Despite my having Monday off work, I didn't watch the inauguration festivities that day. If you want to accuse me of being a sore loser or even unpatriotic, go right ahead. The truth is I had little desire to listen to a man who is so very obviously contemptuous of the nearly 50% of the electorate who thought someone else would have made a better Commander in Chief.
With that said, I can appreciate the spirit that surrounds Inauguration Day, even if the person being inaugurated comes off as some sort of ruler as opposed to a Democratically elected leader.
Senator Lamar Alexander (R-TN) brilliantly captured the essence of what this day means for America.
"The American tradition of transferring or reaffirming immense power... we do this in a peaceful and orderly way," Alexander said. "There is no mob, no coup, no insurrection. This is a moment when millions stop and watch."
Indeed, the longtime peaceful transfer or reaffirmation of power is a uniquely American thing to behold.
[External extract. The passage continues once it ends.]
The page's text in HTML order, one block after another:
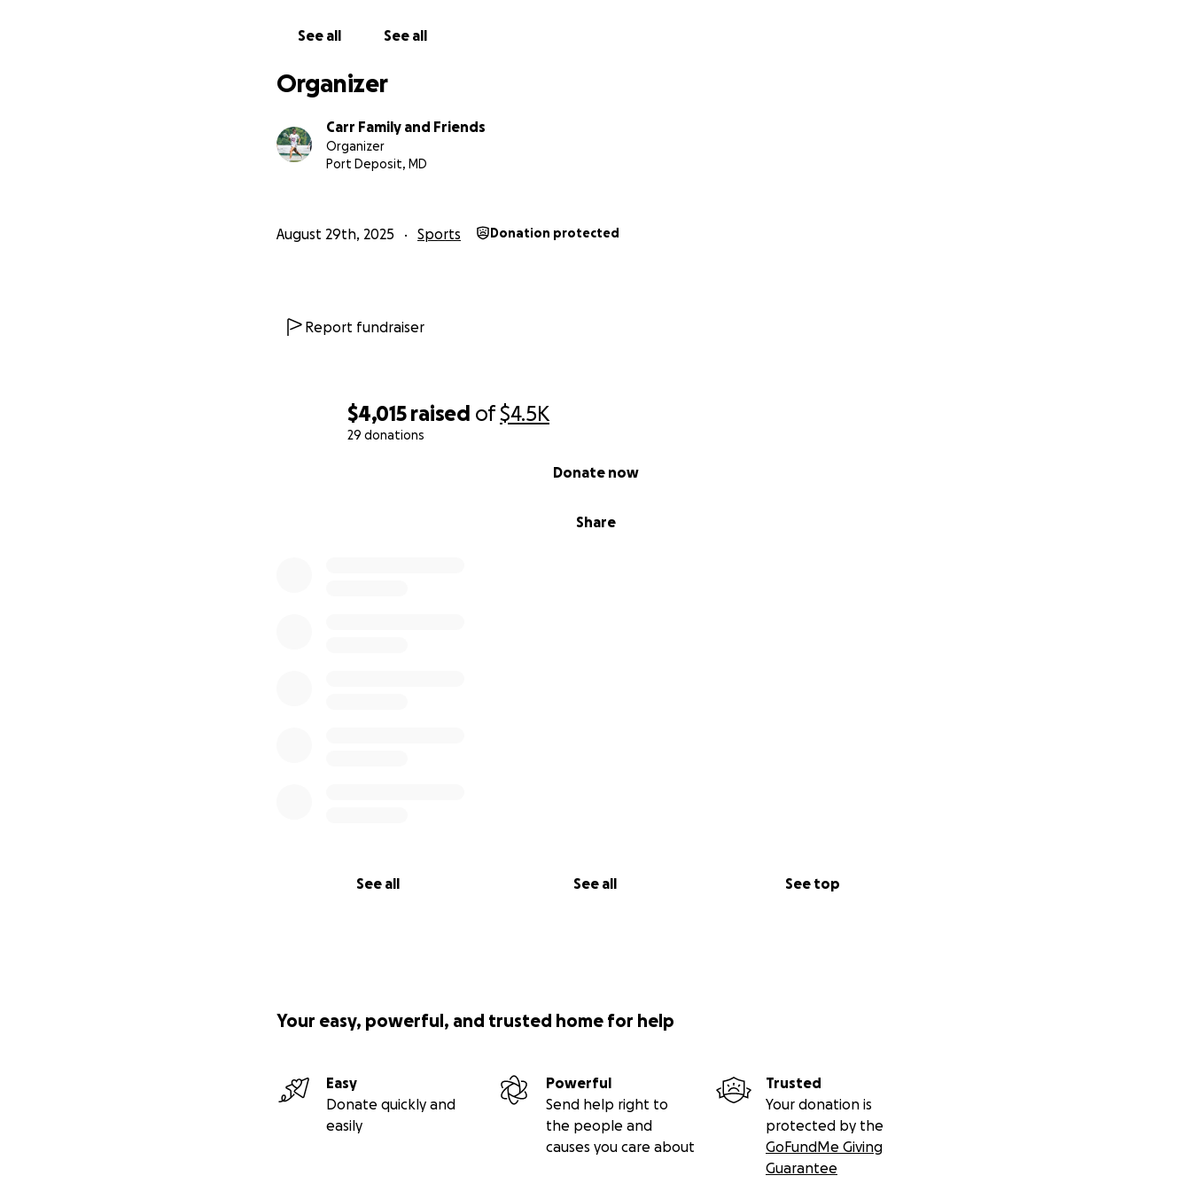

From the moment that General George Washington resigned as commander in chief of the Continental Army in 1783, peaceful transfer of power has reigned in the United States.
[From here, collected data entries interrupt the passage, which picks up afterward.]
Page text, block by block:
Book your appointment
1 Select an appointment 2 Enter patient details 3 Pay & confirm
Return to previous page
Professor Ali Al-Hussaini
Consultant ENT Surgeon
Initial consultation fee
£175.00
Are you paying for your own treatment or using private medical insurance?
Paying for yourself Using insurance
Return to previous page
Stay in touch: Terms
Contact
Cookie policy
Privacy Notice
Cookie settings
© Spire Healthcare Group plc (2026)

Sen. Alexander quoted George Washington in closing: "The peaceful transition of power is what will separate this country from every other country in the world."
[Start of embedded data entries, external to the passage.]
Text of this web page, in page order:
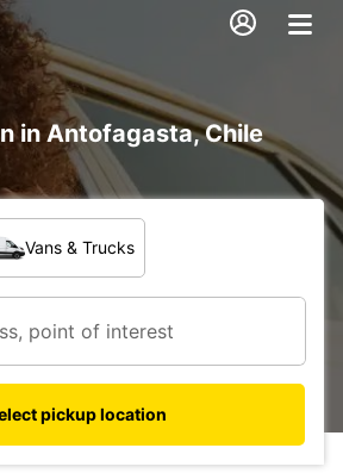
in Antofagasta, Chile
Vans & Trucks
pickup location
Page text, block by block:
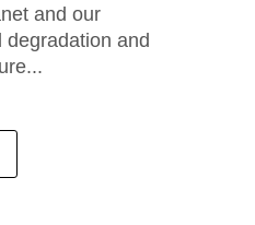
and our
degradation and
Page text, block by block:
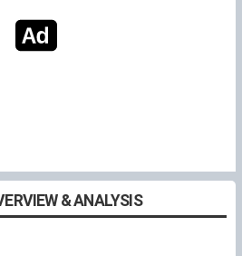
& ANALYSIS
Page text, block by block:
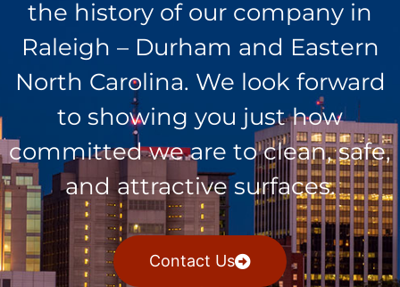
the history of our company in
Raleigh – Durham and Eastern
North Carolina. We look forward
to showing you just how
committed we are to clean, safe,
and attractive surfaces.
Contact Us
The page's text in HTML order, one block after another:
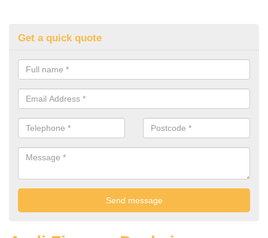
Get a quick quote
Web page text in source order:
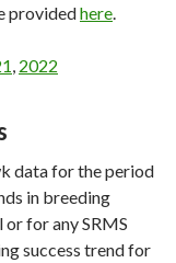
providedhere.
, 2022
data for the period
in breeding
for any SRMS
success trend for
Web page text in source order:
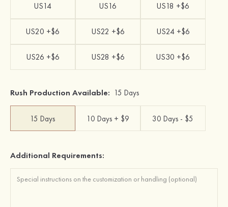
US14 US16 US18 +$6
US20 +$6 US22 +$6 US24 +$6
US26 +$6 US28 +$6 US30 +$6
Rush Production Available: 15 Days
15 Days 10 Days + $9 30 Days - $5
Additional Requirements:
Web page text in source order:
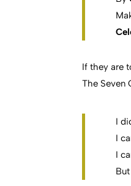
If they are
The Seven
I
I
I
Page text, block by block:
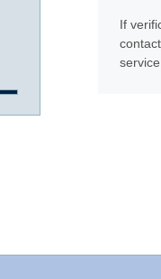
If
service.
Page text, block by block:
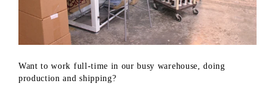
Want to work full-time in our busy warehouse, doing
production and shipping?
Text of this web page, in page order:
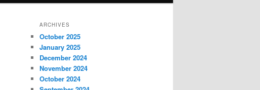
ARCHIVES
October 2025
January 2025
December 2024
November 2024
October 2024
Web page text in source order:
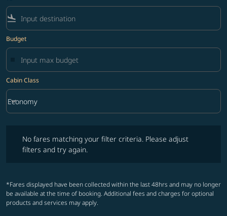
flight_land
Budget
Cabin Class
Cabin Class option Economy Selected
Economy
keyboard_arrow_down
No fares matching your filter criteria. Please adjust
filters and try again.
*Fares displayed have been collected within the last 48hrs and may no longer
be available at the time of booking. Additional fees and charges for optional
products and services may apply.
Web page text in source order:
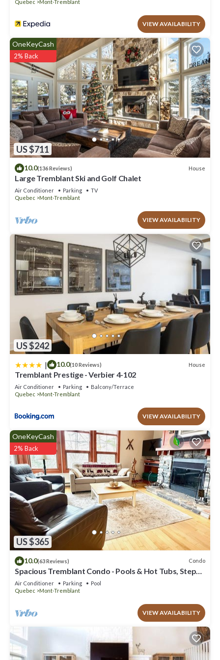
Quebec
Mont-Tremblant
VIEW AVAILABILITY
US $711
OneKeyCash
2% Back
10.0(136 Reviews) House
Large Tremblant Ski and Golf Chalet
Air Conditioner Parking
TV
Quebec
Mont-Tremblant
VIEW AVAILABILITY
US $242
| 10.0(10 Reviews) House
Tremblant Prestige - Verbier 4-102
Air Conditioner Parking
Balcony/Terrace
Quebec
Mont-Tremblant
VIEW AVAILABILITY
US $365
OneKeyCash
2% Back
10.0(63 Reviews) Condo
Spacious Tremblant Condo - Pools & Hot Tubs, Steps
to Ski/Golf/Bike/Hike - 8 ppl
Air Conditioner Parking
Pool
Quebec
Mont-Tremblant
VIEW AVAILABILITY
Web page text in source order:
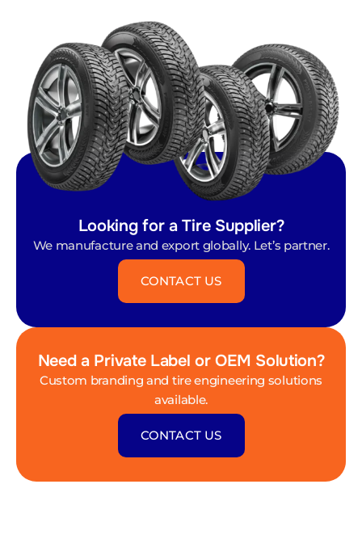
Looking for a Tire Supplier?
We manufacture and export globally. Let’s partner.
CONTACT US
Need a Private Label or OEM Solution?
Custom branding and tire engineering solutions
available.
CONTACT US

Indeed. And it is that distinct difference which fostered my tremendous disgust towards certain political leftists who so freely threw around the word "dictator" when describing President George W. Bush. If those mental midgets had any conception of what a dictatorship really entailed, they might have been a little more judicious when they emitted their vapid screeds. That, and they would've also realized that dictators aren't typically known to respectfully pass over their reign to a successor, like Bush did to Barack Obama four years ago.
So even though it was not my preferred Presidential candidate being sworn in to the Presidency on Monday, I still take a tremendous amount of pride that I can participate in a system where my voice can be heard. I do not take that for granted, especially in light of the fact that the people of Iran, Cuba, Venezuela and North Korea can only dream of such a privilege.